海上经度之所以变得可解,是因为这个问题逐渐脱离单纯读天象的框架,转入时间传递的框架。约翰·哈里森的 H4 没有让天空失去意义。航海者仍然需要观测、表格和严谨操作。H4 改变的是实际工作链条:如果一艘船能够把可靠的母港时间带过大洋,船上的地方正午就能与这个参照时间比较,东西方向的差值也就能换算成位置。其因果机制在原理上简明,在实践中极其苛刻:让时间穿过船体运动、盐雾、温度变化、上链以及数周人为操作后仍保持稳定。[1][2]
因此,这段历史不能缩减为“一个天才造出一只钟”。1714 年《经度法》设置奖赏,是因为英国议会理解到,已有方法在理论上有前途,在海上可靠使用却很困难。该法案把经度界定为一个公共问题,关联更快的航程、更安全的船只、生命保存、贸易和国家荣誉。[3] 哈里森的成就在于让一条拟议中的解题路径进入实际运行:它不仅是一件巧妙仪器,也是一种能够接受测试、引发争论、被复制,并最终纳入航海实践的装置。[2][4]
难点不在于没人知道这个想法
时间法在概念上早于 H4。地球在 24 小时内转过 360 度,因此 1 小时的时间差对应 15 度经度。真正的阻滞来自实践。岸上的钟可以极其优秀,放到摇摆的船上仍会失去用途。一个在工坊里运转良好的摆,在纵摇、横摇、震动、湿气和温度波动之下,行为会变得不同。一只足够小、便于携带的表可以方便旅行,也会在横渡大西洋的时间尺度上漂移到难以信任。
《经度法》的措辞让这道裂缝清楚显现。它没有声称从未有人设想过解法。它说,已经发现的若干方法在理论上为真,在实践中难以使用,并邀请改进或发明。[3] 因此,法令奖赏的是一种能够经受使用的方法。成功的经度仪器必须把精度从天文台带出来,带进船只这个不稳定的工作场所。

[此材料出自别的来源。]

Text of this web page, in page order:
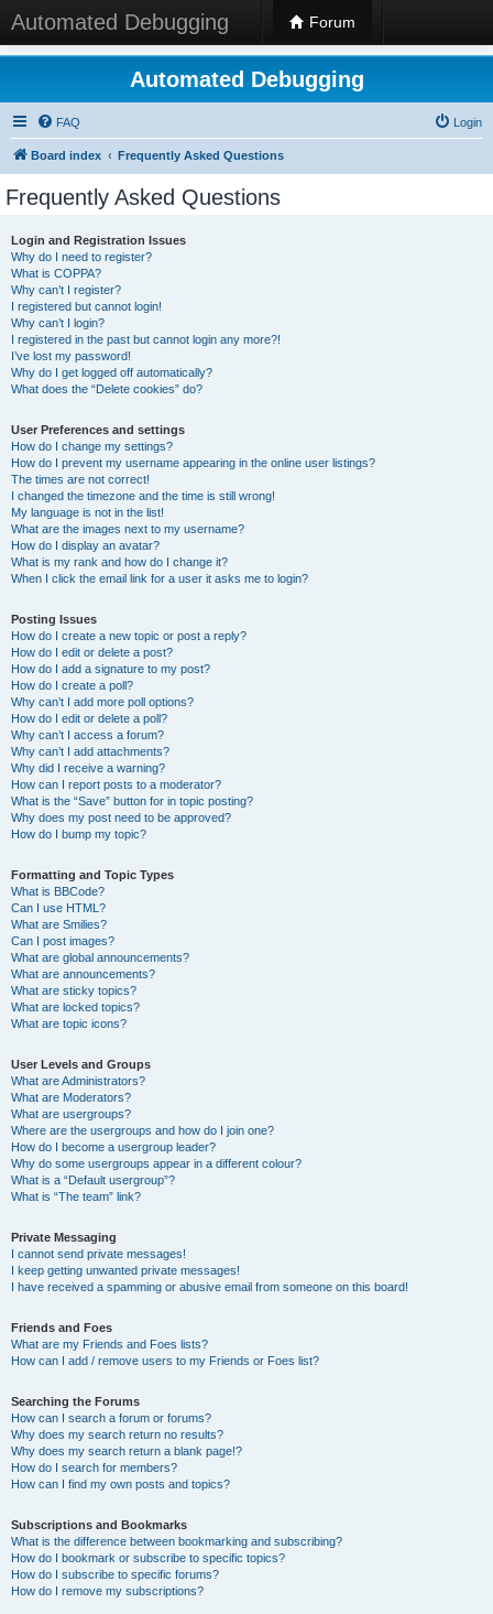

哈里森早期走的路线并非怀表。格林尼治皇家博物馆称,H1 是一台航海计时器,1735 年被带到伦敦,1736 年在一次里斯本航行中接受测试。它成对的摆轮旨在绕开钟摆问题,让机器较少受船体运动影响。[2] 结果足以令人重视,委员们于 1737 年 6 月 30 日开会,并批准资金支持后续工作。[2] 但从 H1 到 H3 的序列也显露出隐藏难度。H3 于 1740 年开始制作,耗去 19 年努力,仍未真正解决问题。[2]
H4 改变了尺度和频率
H4 成为转折点,是因为它在缩小解法尺寸的同时,让节奏更加稳定。格林尼治皇家博物馆的藏品记录将 H4 认定为哈里森赢得经度奖的怀表式计时器,它于 1759 年完成,制作始于 1755 年。[1] 该馆的叙述还补上一个关键的设计转向:约翰·杰弗里斯在 1751-1752 年前后制作的一只表,使哈里森离开大型 H3 的方向,转向高性能怀表形态的计时器。[2]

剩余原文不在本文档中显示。